» **Exercise details**: All pictures must be left out as you transcribe the lines from the first line of the data to the line containing "development project is", both included.

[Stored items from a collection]
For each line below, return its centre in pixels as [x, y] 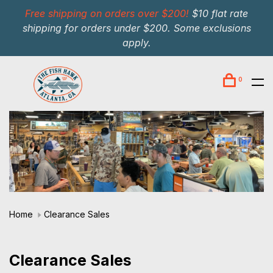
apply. [136, 43]
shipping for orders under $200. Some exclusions [136, 28]
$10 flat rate [218, 13]
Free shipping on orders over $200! [107, 13]
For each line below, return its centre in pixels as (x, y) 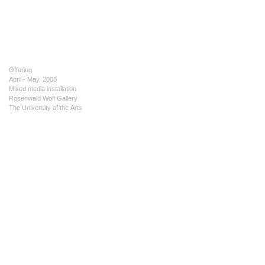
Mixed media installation (43, 89)
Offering (20, 70)
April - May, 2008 (33, 79)
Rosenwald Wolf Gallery (43, 98)
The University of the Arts (46, 108)
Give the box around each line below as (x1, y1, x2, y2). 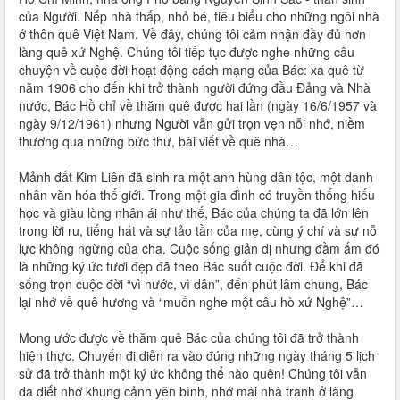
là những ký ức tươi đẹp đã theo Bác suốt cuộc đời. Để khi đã (19, 257, 363, 275)
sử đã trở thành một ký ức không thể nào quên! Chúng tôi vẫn (19, 364, 367, 382)
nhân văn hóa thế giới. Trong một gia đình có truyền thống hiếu (19, 186, 375, 204)
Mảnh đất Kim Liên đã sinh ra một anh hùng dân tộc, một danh (19, 168, 373, 186)
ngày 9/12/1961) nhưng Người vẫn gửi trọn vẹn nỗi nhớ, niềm (19, 114, 365, 132)
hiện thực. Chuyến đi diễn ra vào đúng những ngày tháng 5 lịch (19, 346, 375, 364)
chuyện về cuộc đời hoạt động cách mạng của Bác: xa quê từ (19, 61, 364, 79)
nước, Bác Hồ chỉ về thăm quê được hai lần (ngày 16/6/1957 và (19, 96, 377, 114)
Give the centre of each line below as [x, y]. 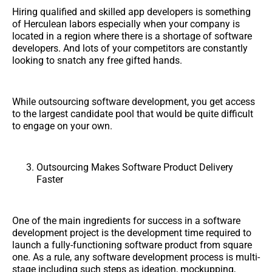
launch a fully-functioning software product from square [132, 245]
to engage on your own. [62, 126]
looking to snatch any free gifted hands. [97, 60]
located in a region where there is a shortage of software [132, 36]
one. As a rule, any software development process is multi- [136, 257]
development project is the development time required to [132, 233]
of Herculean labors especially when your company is [126, 24]
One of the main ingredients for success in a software [126, 220]
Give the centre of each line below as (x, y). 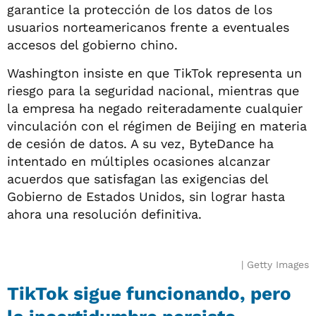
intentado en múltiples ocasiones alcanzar (139, 161)
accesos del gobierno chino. (92, 44)
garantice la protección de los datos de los (140, 9)
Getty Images (278, 264)
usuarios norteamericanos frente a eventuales (148, 27)
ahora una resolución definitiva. (104, 214)
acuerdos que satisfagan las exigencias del (138, 178)
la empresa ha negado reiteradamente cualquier (155, 108)
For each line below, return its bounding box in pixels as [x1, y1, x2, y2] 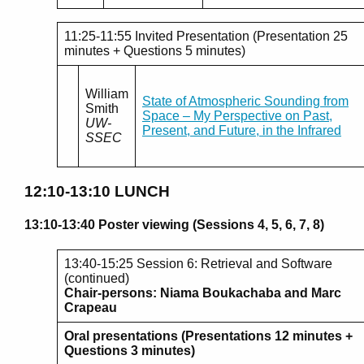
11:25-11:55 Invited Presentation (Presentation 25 [64, 29, 348, 44]
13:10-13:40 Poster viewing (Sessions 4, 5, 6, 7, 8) [24, 218, 324, 232]
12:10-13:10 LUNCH [24, 182, 170, 200]
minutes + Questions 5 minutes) [64, 44, 245, 58]
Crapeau [64, 301, 117, 315]
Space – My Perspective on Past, [142, 109, 332, 123]
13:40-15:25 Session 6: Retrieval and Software [64, 257, 332, 271]
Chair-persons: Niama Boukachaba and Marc [64, 286, 341, 301]
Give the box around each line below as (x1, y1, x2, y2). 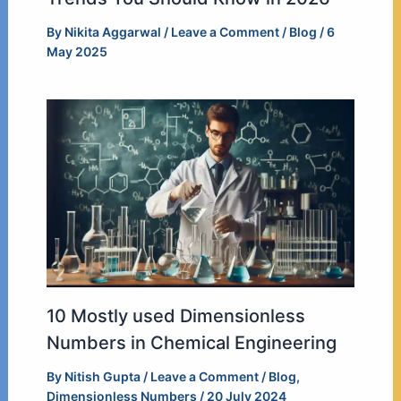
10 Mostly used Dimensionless (46, 305, 305, 328)
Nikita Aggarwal (64, 23, 164, 39)
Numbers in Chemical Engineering (46, 332, 337, 354)
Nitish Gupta (64, 369, 143, 385)
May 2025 (46, 43, 107, 59)
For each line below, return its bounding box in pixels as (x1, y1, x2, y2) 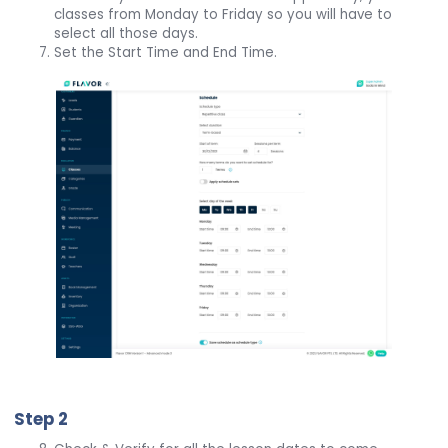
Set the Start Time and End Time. (54, 43, 278, 63)
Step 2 (14, 408, 69, 432)
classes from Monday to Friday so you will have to (54, 5, 393, 25)
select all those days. (54, 24, 199, 44)
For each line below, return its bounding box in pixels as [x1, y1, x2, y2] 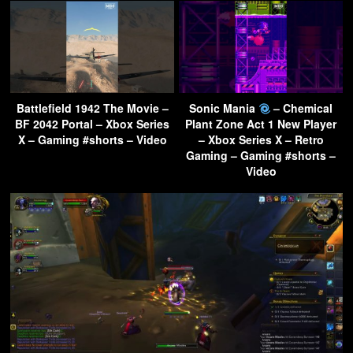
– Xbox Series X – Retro [198, 132, 324, 148]
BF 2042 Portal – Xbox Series [15, 116, 169, 132]
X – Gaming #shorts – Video [17, 132, 167, 148]
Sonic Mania [188, 100, 258, 117]
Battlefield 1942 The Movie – [16, 100, 169, 117]
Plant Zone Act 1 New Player [185, 116, 336, 132]
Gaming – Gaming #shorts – [186, 147, 336, 164]
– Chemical [270, 100, 333, 117]
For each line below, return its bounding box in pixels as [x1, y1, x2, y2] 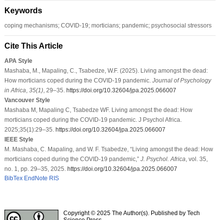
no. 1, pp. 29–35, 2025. [4, 165, 67, 172]
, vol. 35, [185, 155, 208, 163]
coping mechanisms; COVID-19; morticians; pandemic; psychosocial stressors [4, 22, 212, 29]
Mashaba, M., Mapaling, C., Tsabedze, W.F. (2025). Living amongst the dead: [4, 67, 208, 74]
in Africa [4, 86, 26, 94]
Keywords [4, 6, 42, 15]
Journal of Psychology [152, 77, 211, 84]
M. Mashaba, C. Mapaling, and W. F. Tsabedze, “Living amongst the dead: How [4, 145, 213, 153]
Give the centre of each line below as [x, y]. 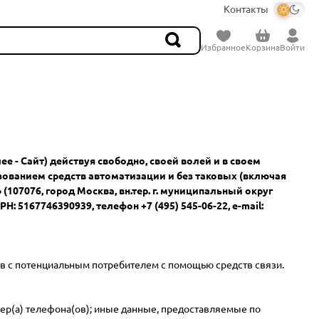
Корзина [263, 47]
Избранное [223, 47]
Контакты [246, 9]
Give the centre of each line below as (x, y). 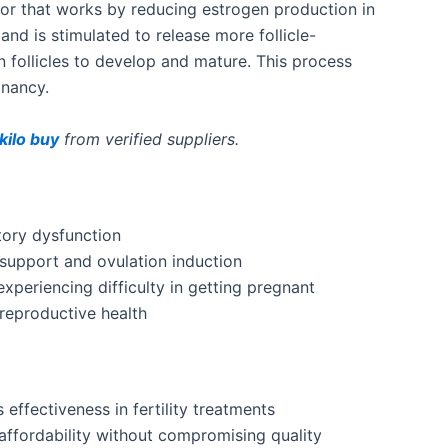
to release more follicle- (223, 35)
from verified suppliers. (149, 139)
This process (304, 61)
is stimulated (82, 35)
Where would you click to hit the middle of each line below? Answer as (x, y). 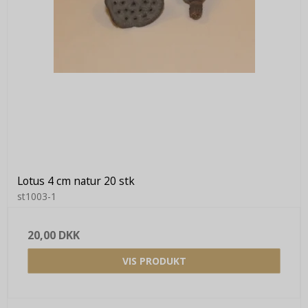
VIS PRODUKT (154, 261)
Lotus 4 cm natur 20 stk (76, 180)
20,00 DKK (54, 235)
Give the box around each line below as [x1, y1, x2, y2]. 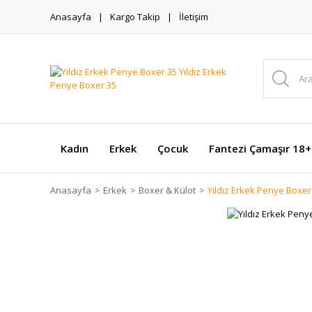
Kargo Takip [110, 10, 160, 23]
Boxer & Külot [139, 184, 196, 196]
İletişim [179, 10, 208, 23]
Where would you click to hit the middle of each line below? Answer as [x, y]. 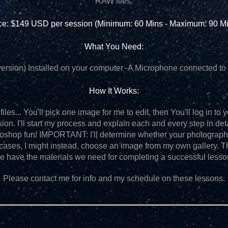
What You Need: [114, 47]
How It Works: [114, 91]
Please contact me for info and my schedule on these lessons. [114, 178]
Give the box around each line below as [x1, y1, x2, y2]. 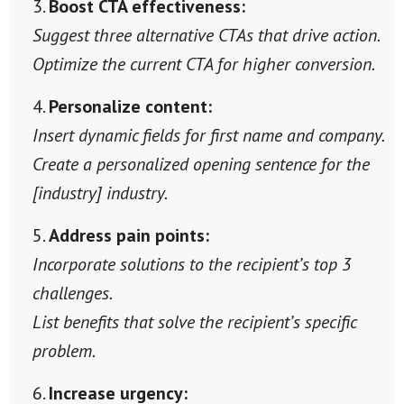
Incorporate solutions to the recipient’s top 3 [32, 252, 351, 276]
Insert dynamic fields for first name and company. [32, 123, 385, 147]
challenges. [32, 280, 113, 305]
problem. [32, 338, 96, 363]
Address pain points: [48, 223, 209, 247]
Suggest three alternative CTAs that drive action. [32, 23, 381, 47]
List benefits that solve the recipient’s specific [32, 309, 356, 334]
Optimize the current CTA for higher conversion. [32, 51, 375, 76]
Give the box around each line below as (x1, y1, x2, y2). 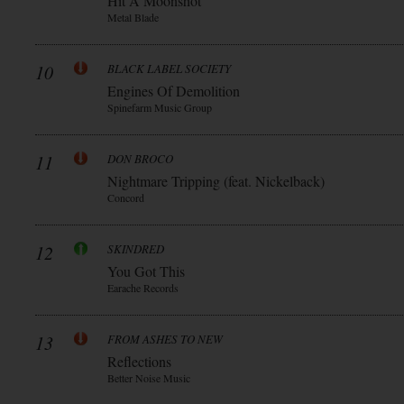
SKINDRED (107, 241, 164, 257)
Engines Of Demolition (107, 81, 240, 100)
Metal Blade (107, 10, 159, 24)
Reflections (107, 352, 171, 371)
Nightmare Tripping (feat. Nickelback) (107, 171, 325, 190)
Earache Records (107, 280, 179, 295)
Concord (107, 190, 144, 205)
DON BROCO (107, 151, 173, 167)
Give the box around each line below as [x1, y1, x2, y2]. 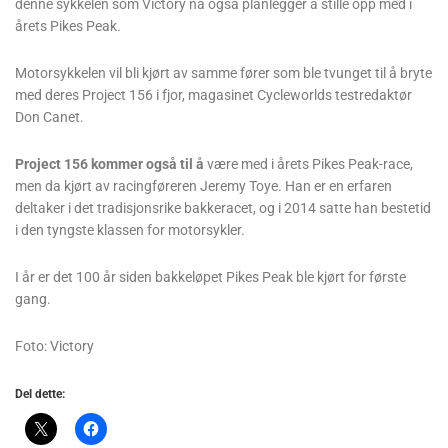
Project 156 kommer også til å [15, 155, 204, 172]
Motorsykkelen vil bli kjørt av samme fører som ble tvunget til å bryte [15, 64, 432, 81]
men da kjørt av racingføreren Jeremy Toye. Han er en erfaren [15, 177, 392, 194]
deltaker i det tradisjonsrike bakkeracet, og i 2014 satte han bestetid [15, 199, 431, 216]
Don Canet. [15, 108, 84, 125]
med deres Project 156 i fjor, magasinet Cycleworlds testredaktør [15, 86, 412, 103]
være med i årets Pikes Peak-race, [204, 155, 413, 172]
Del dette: [15, 386, 65, 401]
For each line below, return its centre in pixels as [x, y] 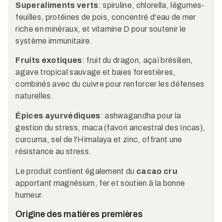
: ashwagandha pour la [141, 116]
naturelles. [34, 96]
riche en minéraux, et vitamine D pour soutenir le [101, 29]
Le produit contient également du [76, 171]
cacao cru [157, 171]
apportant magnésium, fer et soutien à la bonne [100, 183]
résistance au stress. [54, 152]
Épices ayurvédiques [58, 116]
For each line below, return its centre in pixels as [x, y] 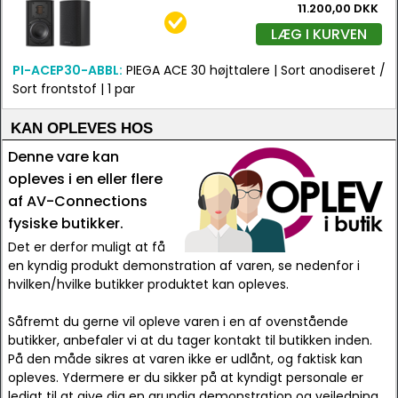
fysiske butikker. [66, 223]
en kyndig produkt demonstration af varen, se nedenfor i [184, 266]
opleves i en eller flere [85, 179]
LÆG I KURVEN [319, 34]
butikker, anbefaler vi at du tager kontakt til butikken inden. [190, 340]
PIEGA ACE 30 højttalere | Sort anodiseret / [254, 70]
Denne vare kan [64, 157]
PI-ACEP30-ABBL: [68, 70]
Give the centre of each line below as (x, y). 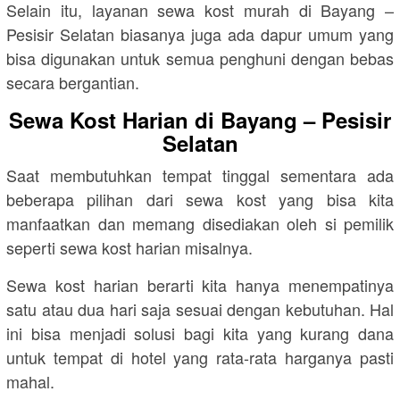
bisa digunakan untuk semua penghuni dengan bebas (200, 58)
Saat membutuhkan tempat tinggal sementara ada (200, 175)
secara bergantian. (73, 82)
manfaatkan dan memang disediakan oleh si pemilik (200, 223)
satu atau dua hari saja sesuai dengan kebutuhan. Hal (200, 308)
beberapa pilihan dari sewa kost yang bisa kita (200, 199)
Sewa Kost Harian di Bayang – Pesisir (200, 119)
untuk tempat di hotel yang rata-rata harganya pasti (200, 357)
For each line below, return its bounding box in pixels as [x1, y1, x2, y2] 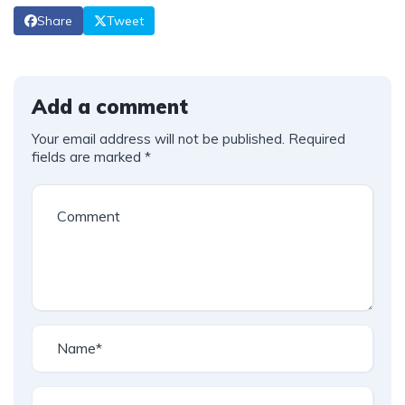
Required [288, 129, 345, 147]
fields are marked [32, 147, 145, 165]
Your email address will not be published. [32, 129, 285, 147]
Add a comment [32, 93, 188, 119]
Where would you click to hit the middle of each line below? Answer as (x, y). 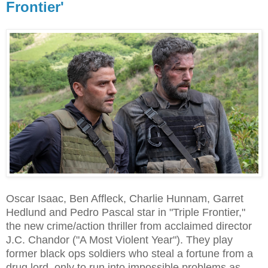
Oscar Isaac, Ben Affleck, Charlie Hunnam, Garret (125, 198)
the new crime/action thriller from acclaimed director (129, 226)
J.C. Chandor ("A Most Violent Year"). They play (119, 240)
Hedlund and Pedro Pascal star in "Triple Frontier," (126, 212)
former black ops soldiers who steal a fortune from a (130, 253)
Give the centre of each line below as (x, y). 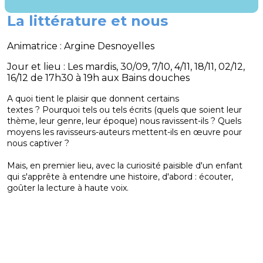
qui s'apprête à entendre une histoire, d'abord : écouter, (120, 177)
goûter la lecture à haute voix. (68, 188)
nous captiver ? (39, 144)
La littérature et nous (87, 21)
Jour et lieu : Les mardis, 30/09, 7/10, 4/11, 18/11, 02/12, (126, 67)
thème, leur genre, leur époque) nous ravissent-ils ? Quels (124, 121)
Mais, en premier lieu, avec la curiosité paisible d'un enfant (125, 166)
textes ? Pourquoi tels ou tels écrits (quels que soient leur (124, 110)
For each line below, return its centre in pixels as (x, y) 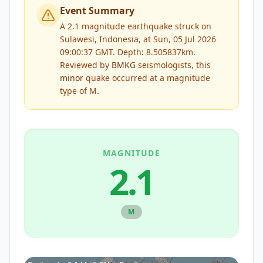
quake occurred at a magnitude (147, 78)
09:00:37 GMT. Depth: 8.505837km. (128, 52)
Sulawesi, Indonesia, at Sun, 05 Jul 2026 (138, 39)
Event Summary (97, 11)
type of (75, 91)
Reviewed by (86, 65)
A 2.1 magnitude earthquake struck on (136, 26)
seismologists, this (173, 65)
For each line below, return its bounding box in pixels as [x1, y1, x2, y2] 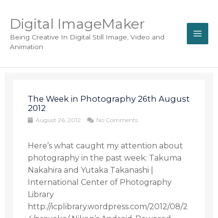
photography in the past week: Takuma [28, 153, 182, 163]
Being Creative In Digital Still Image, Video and [10, 33, 164, 41]
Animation [10, 43, 43, 51]
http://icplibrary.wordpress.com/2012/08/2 [28, 202, 188, 211]
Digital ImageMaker [10, 16, 145, 32]
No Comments [95, 116, 138, 124]
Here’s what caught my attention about [28, 141, 183, 150]
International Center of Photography [28, 178, 172, 187]
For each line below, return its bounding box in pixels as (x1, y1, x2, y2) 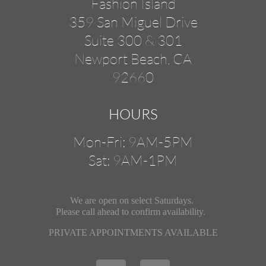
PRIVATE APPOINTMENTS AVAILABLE (48, 227, 218, 238)
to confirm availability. (122, 207, 210, 217)
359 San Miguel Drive (68, 12, 198, 31)
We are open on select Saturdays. (70, 195, 196, 206)
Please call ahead (56, 207, 122, 217)
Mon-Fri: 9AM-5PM (73, 132, 193, 151)
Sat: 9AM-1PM (88, 151, 178, 169)
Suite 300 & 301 (84, 31, 182, 49)
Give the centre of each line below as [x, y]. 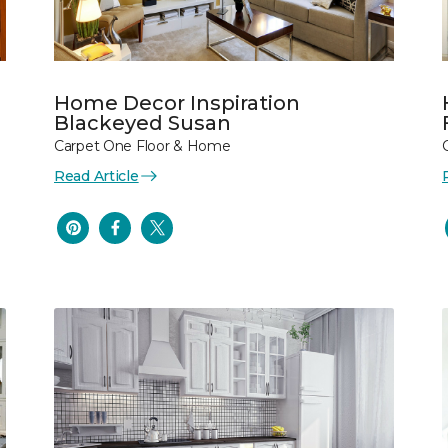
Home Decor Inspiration [177, 102]
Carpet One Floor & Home [142, 145]
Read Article [96, 175]
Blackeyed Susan [142, 122]
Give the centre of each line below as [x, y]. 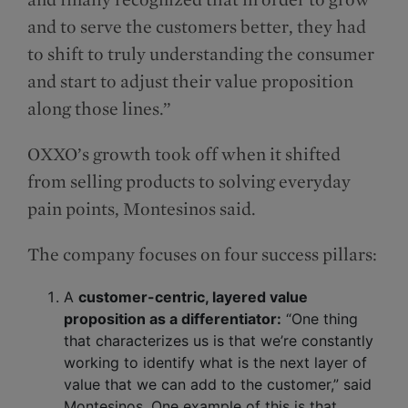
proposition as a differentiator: [173, 319]
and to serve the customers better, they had [197, 27]
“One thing [320, 319]
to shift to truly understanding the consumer [201, 54]
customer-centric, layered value [193, 297]
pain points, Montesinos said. [143, 209]
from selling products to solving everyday [189, 182]
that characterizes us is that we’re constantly [219, 341]
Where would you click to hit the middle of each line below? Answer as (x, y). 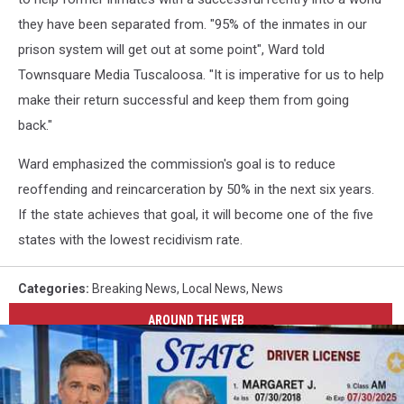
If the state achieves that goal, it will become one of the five (196, 215)
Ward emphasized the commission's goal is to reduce (177, 164)
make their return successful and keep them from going (184, 100)
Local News (214, 289)
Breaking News (134, 289)
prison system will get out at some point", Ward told (171, 50)
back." (35, 125)
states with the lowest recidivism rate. (130, 240)
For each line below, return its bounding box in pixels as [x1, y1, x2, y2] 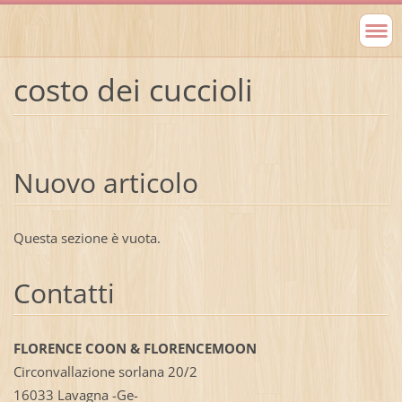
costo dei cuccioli [13, 68, 253, 110]
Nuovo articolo [13, 163, 198, 201]
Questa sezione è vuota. [13, 228, 161, 247]
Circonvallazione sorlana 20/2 [13, 362, 197, 380]
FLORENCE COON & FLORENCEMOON [13, 338, 257, 357]
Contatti [13, 274, 115, 311]

» **Your response**:
For each line below, return its centre in pixels as [x, y] 
apply. [136, 43]
shipping for orders under $200. Some exclusions [136, 28]
$10 flat rate [218, 13]
Free shipping on orders over $200! [107, 13]
For each line below, return its centre in pixels as (x, y) 
Mixed media installation (43, 89)
Offering (20, 70)
April - May, 2008 (33, 79)
Rosenwald Wolf Gallery (43, 98)
The University of the Arts (46, 108)
Give the box around each line below as (x1, y1, x2, y2). 
là những ký ức tươi đẹp đã theo Bác suốt cuộc đời. Để khi đã (19, 257, 363, 275)
sử đã trở thành một ký ức không thể nào quên! Chúng tôi vẫn (19, 364, 367, 382)
nhân văn hóa thế giới. Trong một gia đình có truyền thống hiếu (19, 186, 375, 204)
Mảnh đất Kim Liên đã sinh ra một anh hùng dân tộc, một danh (19, 168, 373, 186)
ngày 9/12/1961) nhưng Người vẫn gửi trọn vẹn nỗi nhớ, niềm (19, 114, 365, 132)
hiện thực. Chuyến đi diễn ra vào đúng những ngày tháng 5 lịch (19, 346, 375, 364)
chuyện về cuộc đời hoạt động cách mạng của Bác: xa quê từ (19, 61, 364, 79)
nước, Bác Hồ chỉ về thăm quê được hai lần (ngày 16/6/1957 và (19, 96, 377, 114)
Give the centre of each line below as [x, y]. 
launch a fully-functioning software product from square [132, 245]
to engage on your own. [62, 126]
looking to snatch any free gifted hands. [97, 60]
located in a region where there is a shortage of software [132, 36]
one. As a rule, any software development process is multi- [136, 257]
development project is the development time required to [132, 233]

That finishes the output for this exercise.